An exact copy of every record below is needed, with all pictures removed.

Available data:
--

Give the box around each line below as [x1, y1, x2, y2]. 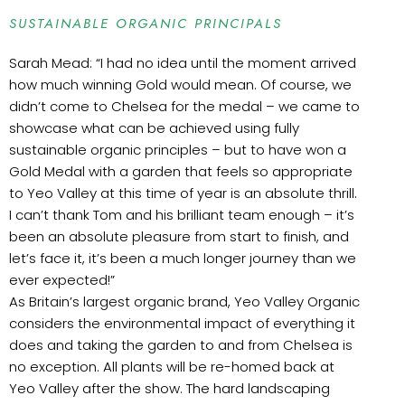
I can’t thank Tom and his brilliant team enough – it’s [9, 205, 354, 224]
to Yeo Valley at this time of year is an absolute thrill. [9, 184, 357, 202]
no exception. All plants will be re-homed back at [9, 357, 334, 376]
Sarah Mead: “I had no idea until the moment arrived [9, 53, 356, 72]
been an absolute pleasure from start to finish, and [9, 227, 349, 246]
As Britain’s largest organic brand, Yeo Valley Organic [9, 292, 360, 311]
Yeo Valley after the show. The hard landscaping [9, 379, 330, 398]
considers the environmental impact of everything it [9, 314, 355, 333]

--

Final answer:
Give the box around each line below as [x1, y1, x2, y2]. 
I can’t thank Tom and his brilliant team enough – it’s [9, 205, 354, 224]
to Yeo Valley at this time of year is an absolute thrill. [9, 184, 357, 202]
no exception. All plants will be re-homed back at [9, 357, 334, 376]
Sarah Mead: “I had no idea until the moment arrived [9, 53, 356, 72]
been an absolute pleasure from start to finish, and [9, 227, 349, 246]
As Britain’s largest organic brand, Yeo Valley Organic [9, 292, 360, 311]
Yeo Valley after the show. The hard landscaping [9, 379, 330, 398]
considers the environmental impact of everything it [9, 314, 355, 333]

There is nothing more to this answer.